» **Work order**
The data below should be copied out exactly, with its pictures omitted.
[Data to use Boundary: Start]
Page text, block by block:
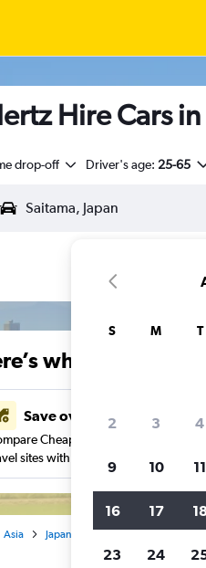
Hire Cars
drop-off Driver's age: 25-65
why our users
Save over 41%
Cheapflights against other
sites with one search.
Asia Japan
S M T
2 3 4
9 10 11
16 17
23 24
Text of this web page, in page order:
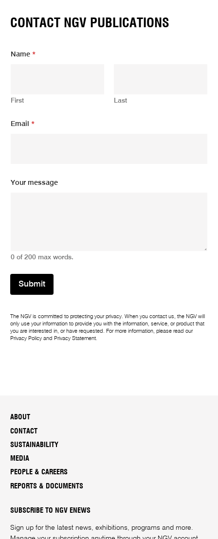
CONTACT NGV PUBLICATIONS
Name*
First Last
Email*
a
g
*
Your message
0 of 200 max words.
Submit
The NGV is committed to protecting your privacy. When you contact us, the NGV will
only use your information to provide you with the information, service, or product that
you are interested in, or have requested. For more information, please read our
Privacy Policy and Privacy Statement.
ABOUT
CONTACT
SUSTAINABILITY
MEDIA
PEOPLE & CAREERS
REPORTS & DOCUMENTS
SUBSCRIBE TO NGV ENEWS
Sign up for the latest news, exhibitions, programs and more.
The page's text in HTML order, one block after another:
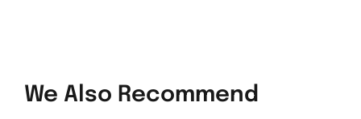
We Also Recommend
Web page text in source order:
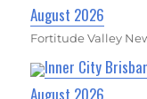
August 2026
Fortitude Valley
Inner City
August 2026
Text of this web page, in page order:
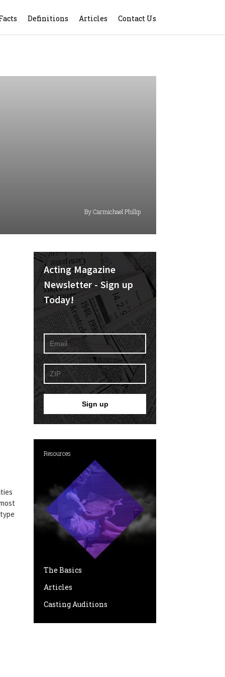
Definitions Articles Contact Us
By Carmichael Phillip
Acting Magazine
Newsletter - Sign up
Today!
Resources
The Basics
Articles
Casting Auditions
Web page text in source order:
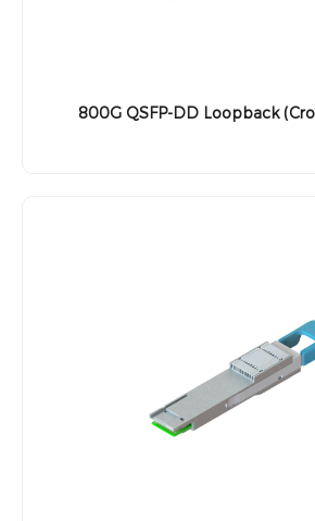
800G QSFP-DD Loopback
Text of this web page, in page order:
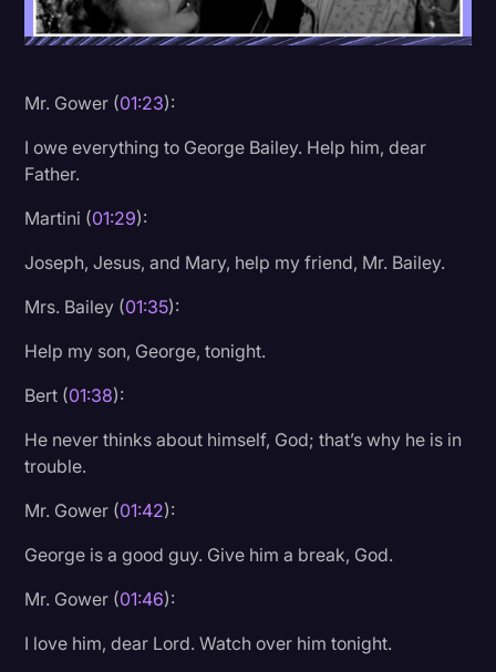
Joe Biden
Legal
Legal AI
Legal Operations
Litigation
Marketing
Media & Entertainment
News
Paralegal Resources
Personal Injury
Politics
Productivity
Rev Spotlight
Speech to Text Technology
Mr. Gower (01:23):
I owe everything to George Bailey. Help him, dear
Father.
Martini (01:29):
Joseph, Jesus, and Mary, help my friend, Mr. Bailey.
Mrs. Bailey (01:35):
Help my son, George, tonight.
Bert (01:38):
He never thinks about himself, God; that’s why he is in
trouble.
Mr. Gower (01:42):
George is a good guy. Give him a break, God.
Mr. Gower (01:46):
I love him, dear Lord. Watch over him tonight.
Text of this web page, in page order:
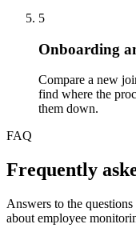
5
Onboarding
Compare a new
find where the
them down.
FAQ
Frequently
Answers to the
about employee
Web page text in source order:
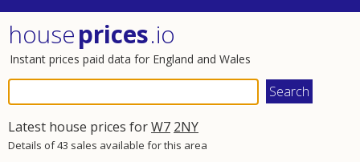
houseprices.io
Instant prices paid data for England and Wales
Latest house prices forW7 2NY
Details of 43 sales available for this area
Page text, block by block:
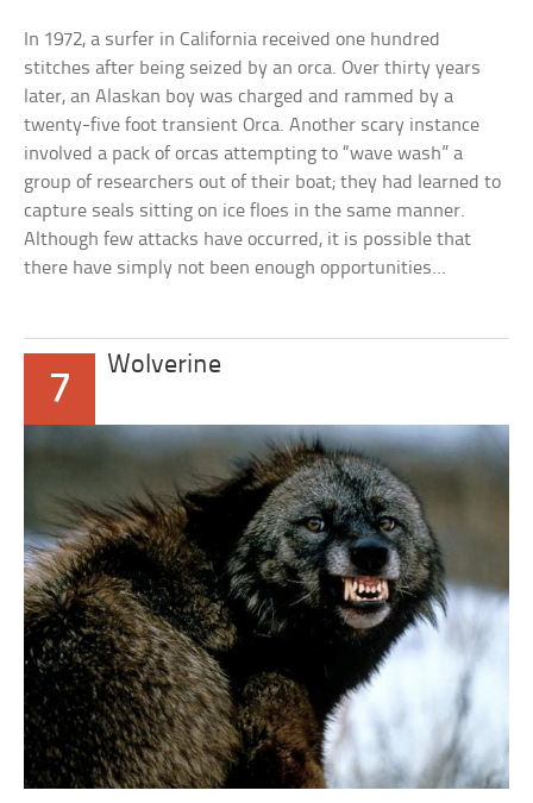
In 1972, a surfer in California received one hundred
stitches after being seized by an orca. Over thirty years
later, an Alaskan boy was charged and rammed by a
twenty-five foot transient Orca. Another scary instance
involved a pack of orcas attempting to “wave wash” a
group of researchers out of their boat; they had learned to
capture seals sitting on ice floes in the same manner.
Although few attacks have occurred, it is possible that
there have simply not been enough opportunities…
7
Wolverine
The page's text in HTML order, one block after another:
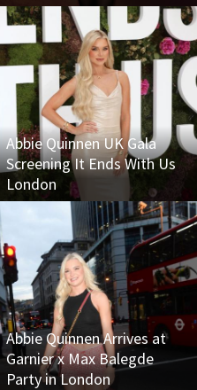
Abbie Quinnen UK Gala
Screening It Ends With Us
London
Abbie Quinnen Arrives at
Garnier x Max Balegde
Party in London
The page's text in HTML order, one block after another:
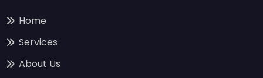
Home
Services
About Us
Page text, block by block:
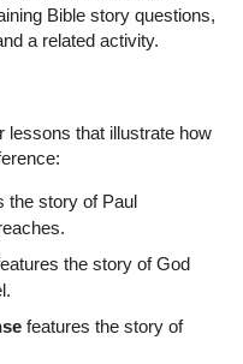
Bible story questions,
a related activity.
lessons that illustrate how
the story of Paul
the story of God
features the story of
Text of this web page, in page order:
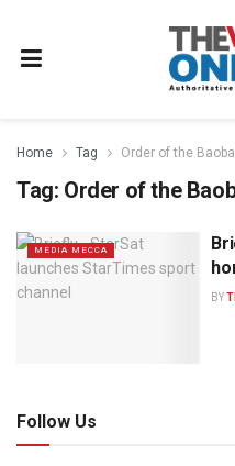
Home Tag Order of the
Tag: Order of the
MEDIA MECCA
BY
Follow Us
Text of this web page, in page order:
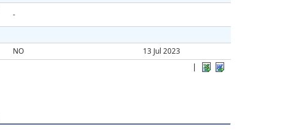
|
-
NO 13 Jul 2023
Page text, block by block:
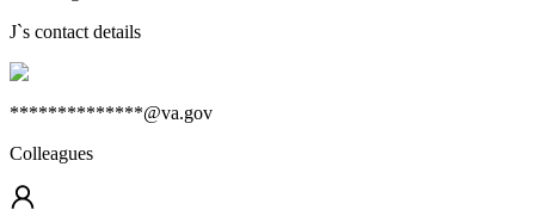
[Data to use Boundary: End]
» **Written solution**
Page text, block by block:
Hire Cars
drop-off Driver's age: 25-65
why our users
Save over 41%
Cheapflights against other
sites with one search.
Asia Japan
S M T
2 3 4
9 10 11
16 17
23 24
Text of this web page, in page order:
CONTACT NGV PUBLICATIONS
Name*
First Last
Email*
a
g
*
Your message
0 of 200 max words.
Submit
The NGV is committed to protecting your privacy. When you contact us, the NGV will
only use your information to provide you with the information, service, or product that
you are interested in, or have requested. For more information, please read our
Privacy Policy and Privacy Statement.
ABOUT
CONTACT
SUSTAINABILITY
MEDIA
PEOPLE & CAREERS
REPORTS & DOCUMENTS
SUBSCRIBE TO NGV ENEWS
Sign up for the latest news, exhibitions, programs and more.
The page's text in HTML order, one block after another:
We Also Recommend
Web page text in source order:
August 2026
Fortitude Valley
Inner City
August 2026
Text of this web page, in page order:
Definitions Articles Contact Us
By Carmichael Phillip
Acting Magazine
Newsletter - Sign up
Today!
Resources
The Basics
Articles
Casting Auditions
Web page text in source order:
800G QSFP-DD Loopback
Text of this web page, in page order:
Joe Biden
Legal
Legal AI
Legal Operations
Litigation
Marketing
Media & Entertainment
News
Paralegal Resources
Personal Injury
Politics
Productivity
Rev Spotlight
Speech to Text Technology
Mr. Gower (01:23):
I owe everything to George Bailey. Help him, dear
Father.
Martini (01:29):
Joseph, Jesus, and Mary, help my friend, Mr. Bailey.
Mrs. Bailey (01:35):
Help my son, George, tonight.
Bert (01:38):
He never thinks about himself, God; that’s why he is in
trouble.
Mr. Gower (01:42):
George is a good guy. Give him a break, God.
Mr. Gower (01:46):
I love him, dear Lord. Watch over him tonight.
Text of this web page, in page order:
5
Onboarding
Compare a new
find where the
them down.
FAQ
Frequently
Answers to the
about employee
Web page text in source order:
houseprices.io
Instant prices paid data for England and Wales
Latest house prices forW7 2NY
Details of 43 sales available for this area
Page text, block by block:
In 1972, a surfer in California received one hundred
stitches after being seized by an orca. Over thirty years
later, an Alaskan boy was charged and rammed by a
twenty-five foot transient Orca. Another scary instance
involved a pack of orcas attempting to “wave wash” a
group of researchers out of their boat; they had learned to
capture seals sitting on ice floes in the same manner.
Although few attacks have occurred, it is possible that
there have simply not been enough opportunities…
7
Wolverine
The page's text in HTML order, one block after another:
Abbie Quinnen UK Gala
Screening It Ends With Us
London
Abbie Quinnen Arrives at
Garnier x Max Balegde
Party in London
The page's text in HTML order, one block after another:
Home
Services
About Us
Page text, block by block:
Bible story questions,
a related activity.
lessons that illustrate how
the story of Paul
the story of God
features the story of
Text of this web page, in page order:
Home Tag Order of the
Tag: Order of the
MEDIA MECCA
BY
Follow Us
Text of this web page, in page order:
|
-
NO 13 Jul 2023
Page text, block by block:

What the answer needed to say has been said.